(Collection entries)
>>>

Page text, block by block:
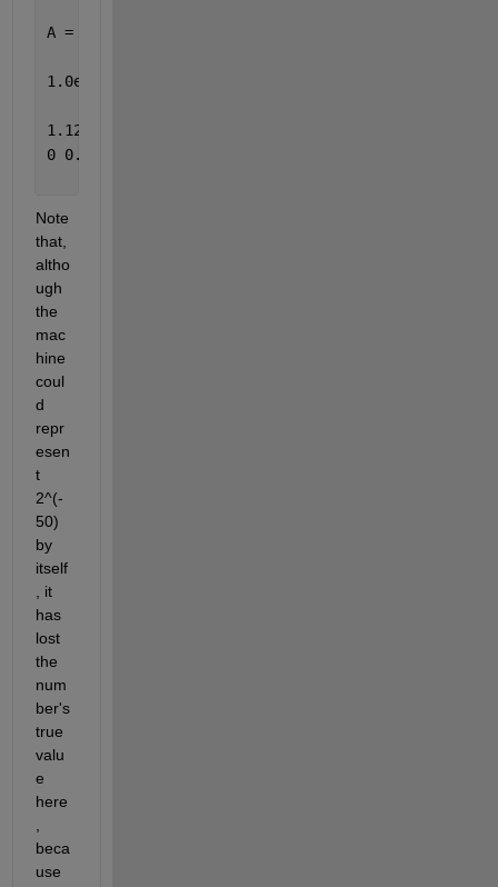
A =
1.0e+015 *
1.12589990684262 0
0 0.00000000000000
Note
that,
altho
ugh
the
mac
hine
coul
d
repr
esen
t
2^(-
50)
by
itself
, it
has
lost
the
num
ber's
true
valu
e
here
beca
use
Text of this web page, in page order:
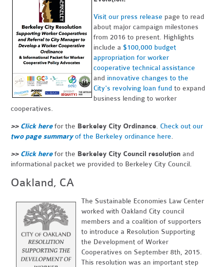
Visit our press release page to read
about major campaign milestones
from 2016 to present. Highlights
include a$100,000 budget
appropriation for worker
cooperative technical assistance
and innovative changes to the
City's revolving loan fund to expand
business lending to worker
cooperatives.
>> Click here for the Berkeley City Ordinance. Check out our
two page summaryof the Berkeley ordinance here.
>> Click here for the Berkeley City Council resolution and
informational packet we provided to Berkeley City Council.
Oakland, CA
The Sustainable Economies Law Center
worked with Oakland City council
members and a coalition of supporters
to introduce a Resolution Supporting
the Development of Worker
Cooperatives on September 8th, 2015.
This resolution was an important step
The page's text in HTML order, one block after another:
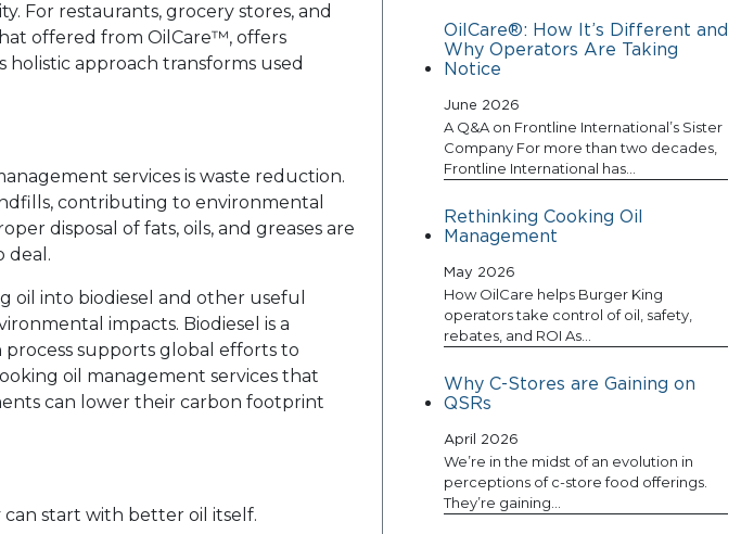
For restaurants, grocery stores, and
offered from OilCare™, offers
approach transforms used
services is waste reduction.
contributing to environmental
disposal of fats, oils, and greases are
deal.
oil into biodiesel and other useful
impacts. Biodiesel is a
supports global efforts to
oil management services that
can lower their carbon footprint
start with better oil itself.
OilCare®: How It’s Different and
Why Operators Are Taking
Notice
June 2026
A Q&A on Frontline International’s Sister
Company For more than two decades,
Frontline International has…
Rethinking Cooking Oil
Management
May 2026
How OilCare helps Burger King
operators take control of oil, safety,
rebates, and ROI As…
Why C-Stores are Gaining on
QSRs
April 2026
We’re in the midst of an evolution in
perceptions of c-store food offerings.
They’re gaining…
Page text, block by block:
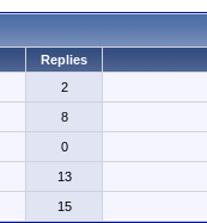
Replies
2
8
0
13
15
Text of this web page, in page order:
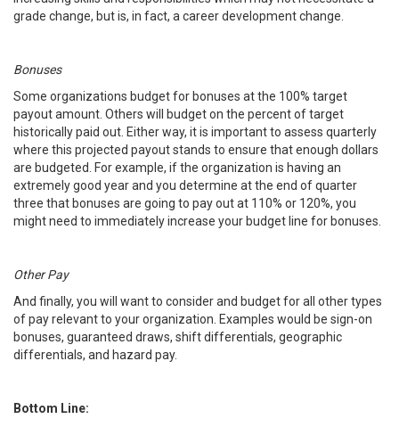
grade change, but is, in fact, a career development change.
Bonuses
Some organizations budget for bonuses at the 100% target
payout amount. Others will budget on the percent of target
historically paid out. Either way, it is important to assess quarterly
where this projected payout stands to ensure that enough dollars
are budgeted. For example, if the organization is having an
extremely good year and you determine at the end of quarter
three that bonuses are going to pay out at 110% or 120%, you
might need to immediately increase your budget line for bonuses.
Other Pay
And finally, you will want to consider and budget for all other types
of pay relevant to your organization. Examples would be sign-on
bonuses, guaranteed draws, shift differentials, geographic
differentials, and hazard pay.
Bottom Line:
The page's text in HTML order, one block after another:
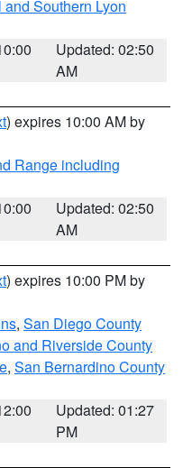
and Southern Lyon
Updated: 02:50
AM
) expires 10:00 AM by
Range including
Updated: 02:50
AM
) expires 10:00 PM by
, San Diego County
and Riverside County
, San Bernardino County
Updated: 01:27
PM
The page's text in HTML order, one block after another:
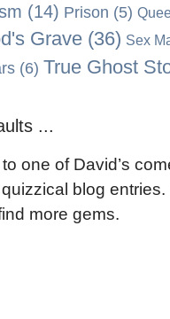
(14) Prison (5)
Grave (36) Sex
(6) True Ghost
...
one of David’s
blog entries.
more gems.
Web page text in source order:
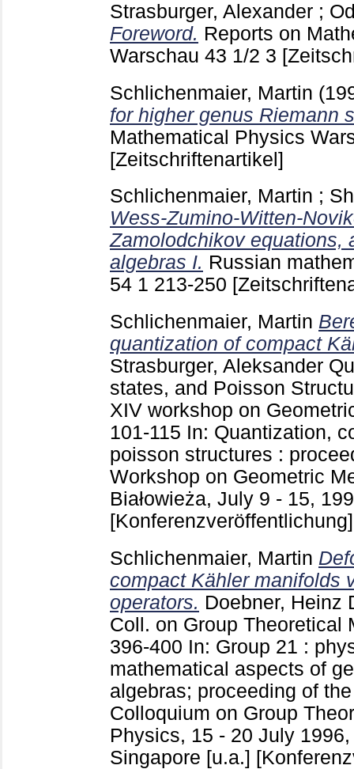
Strasburger, Alexander ;
Foreword. Reports on
Warschau 43 1/2 3
Schlichenmaier, Martin
for higher genus Riemann
Mathematical Physics
[Zeitschriftenartikel]
Schlichenmaier, Martin ;
Wess-Zumino-Witten-
Zamolodchikov equations,
algebras I. Russian
54 1 213-250
Schlichenmaier, Martin
quantization of compact
Strasburger, Aleksander
states, and Poisson
XIV workshop on
101-115 In: Quantization,
poisson structures :
Workshop on Geometric
Białowieża, July 9 - 15,
[Konferenzveröffentlichung]
Schlichenmaier, Martin
compact Kähler manifolds
operators. Doebner, Heinz
Coll. on Group Theoretical
396-400 In: Group 21 :
mathematical aspects of
algebras; proceeding of
Colloquium on Group
Physics, 15 - 20 July
Singapore [u.a.]
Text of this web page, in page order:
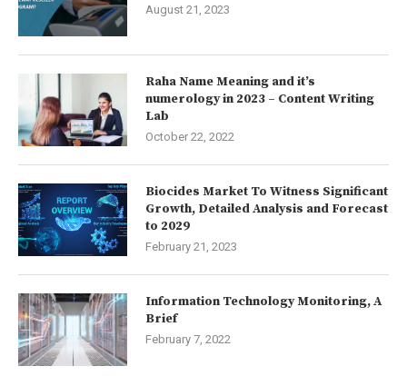
August 21, 2023
Raha Name Meaning and it’s
numerology in 2023 – Content Writing
Lab
October 22, 2022
Biocides Market To Witness Significant
Growth, Detailed Analysis and Forecast
to 2029
February 21, 2023
Information Technology Monitoring, A
Brief
February 7, 2022
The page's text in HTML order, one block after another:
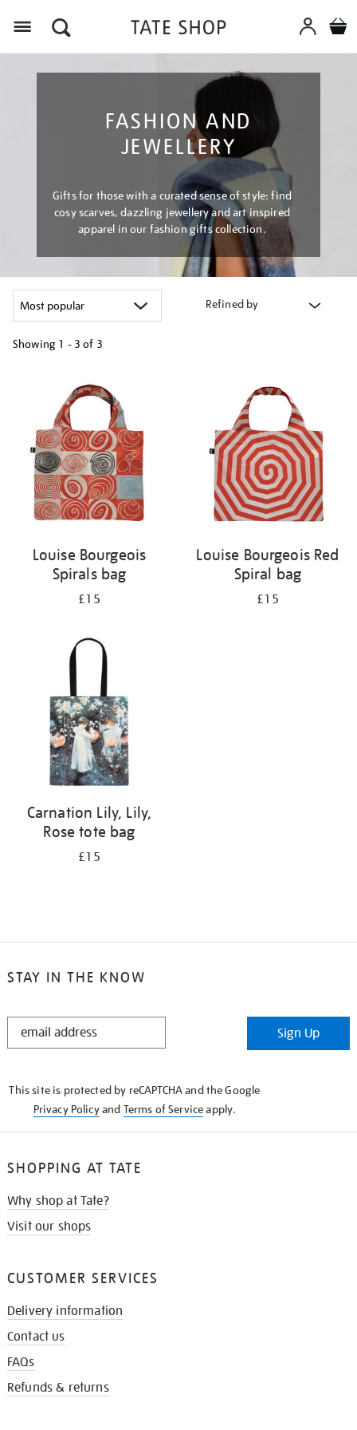
FASHION AND
JEWELLERY
Gifts for those with a curated sense of style: find
cosy scarves, dazzling jewellery and art inspired
apparel in our fashion gifts collection.
Refined by
Showing 1 - 3 of 3
results
Louise Bourgeois
Spirals bag
£15
Louise Bourgeois Red
Spiral bag
£15
Carnation Lily, Lily,
Rose tote bag
£15
STAY IN THE KNOW
STAY
Sign Up
This site is protected by reCAPTCHA and the Google
Privacy Policyand Terms of Serviceapply.
SHOPPING AT TATE
Why shop at Tate?
Visit our shops
CUSTOMER SERVICES
Delivery information
Contact us
FAQs
Refunds & returns
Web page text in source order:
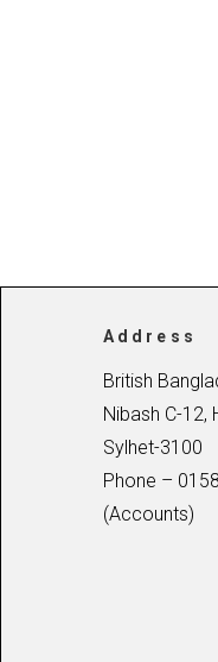
Address
British
Nibash C-12,
Sylhet-3100
Phone –
(Accounts)
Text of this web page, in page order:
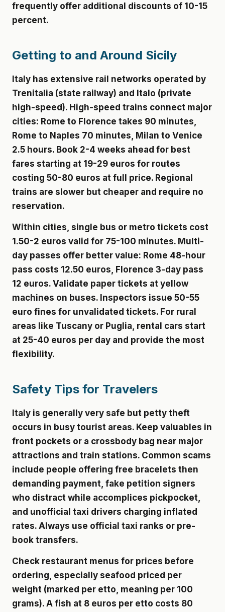
frequently offer additional discounts of 10-15
percent.
Getting to and Around Sicily
Italy has extensive rail networks operated by
Trenitalia (state railway) and Italo (private
high-speed). High-speed trains connect major
cities: Rome to Florence takes 90 minutes,
Rome to Naples 70 minutes, Milan to Venice
2.5 hours. Book 2-4 weeks ahead for best
fares starting at 19-29 euros for routes
costing 50-80 euros at full price. Regional
trains are slower but cheaper and require no
reservation.
Within cities, single bus or metro tickets cost
1.50-2 euros valid for 75-100 minutes. Multi-
day passes offer better value: Rome 48-hour
pass costs 12.50 euros, Florence 3-day pass
12 euros. Validate paper tickets at yellow
machines on buses. Inspectors issue 50-55
euro fines for unvalidated tickets. For rural
areas like Tuscany or Puglia, rental cars start
at 25-40 euros per day and provide the most
flexibility.
Safety Tips for Travelers
Italy is generally very safe but petty theft
occurs in busy tourist areas. Keep valuables in
front pockets or a crossbody bag near major
attractions and train stations. Common scams
include people offering free bracelets then
demanding payment, fake petition signers
who distract while accomplices pickpocket,
and unofficial taxi drivers charging inflated
rates. Always use official taxi ranks or pre-
book transfers.
Check restaurant menus for prices before
ordering, especially seafood priced per
weight (marked per etto, meaning per 100
grams). A fish at 8 euros per etto costs 80
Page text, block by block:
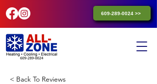
609-289-0024 >>
< Back To Reviews
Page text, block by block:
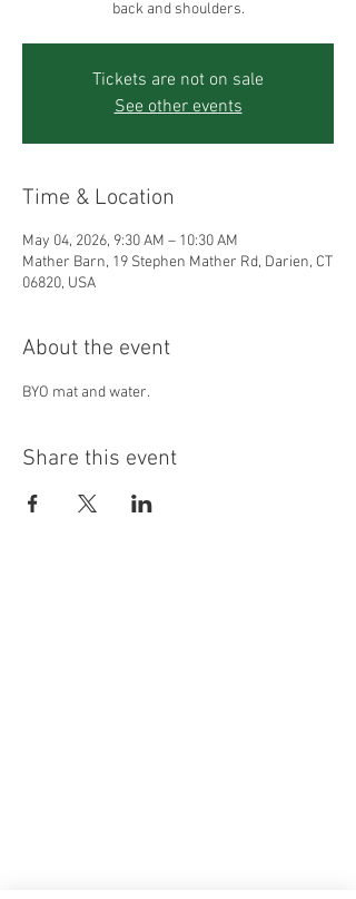
back and shoulders.
Tickets are not on sale
See other events
Time & Location
May 04, 2026, 9:30 AM – 10:30 AM
Mather Barn, 19 Stephen Mather Rd, Darien, CT
06820, USA
About the event
BYO mat and water.
Share this event
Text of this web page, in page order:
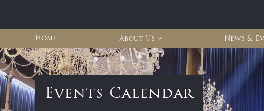
Home About Us News &
Events Calendar
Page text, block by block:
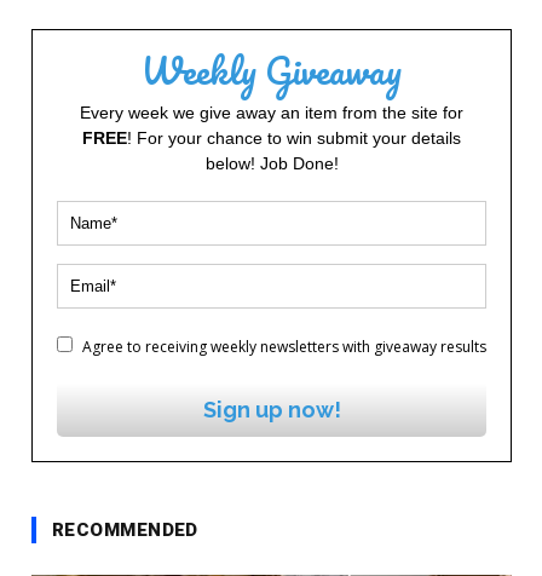
Weekly Giveaway
Every week we give away an item from the site for
FREE! For your chance to win submit your details
below! Job Done!
Agree to receiving weekly newsletters with giveaway results
Sign up now!
RECOMMENDED
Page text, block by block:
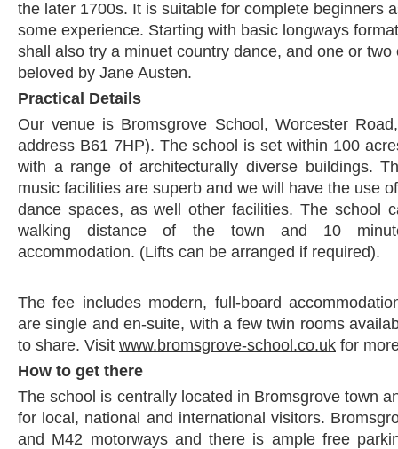
the later 1700s. It is suitable for complete beginners
some experience. Starting with basic longways
shall also try a minuet country dance, and one or two
beloved by Jane Austen.
Practical Details
Our venue is Bromsgrove School, Worcester
address B61 7HP). The school is set within 100
with a range of architecturally diverse buildings.
music facilities are superb and we will have the use
dance spaces, as well other facilities. The school
walking distance of the town and 10
accommodation. (Lifts can be arranged if required).
The fee includes modern, full-board
are single and en-suite, with a few twin rooms
to share. Visit www.bromsgrove-school.co.uk for
How to get there
The school is centrally located in Bromsgrove town
for local, national and international visitors.
and M42 motorways and there is ample free

<<<

◆ **Try it**:
Look through the entries and return each line that has the word "will" in it.

◆ **Written reply**:
payout amount. Others will budget on the percent of target
And finally, you will want to consider and budget for all other types
music facilities are superb and we will have the use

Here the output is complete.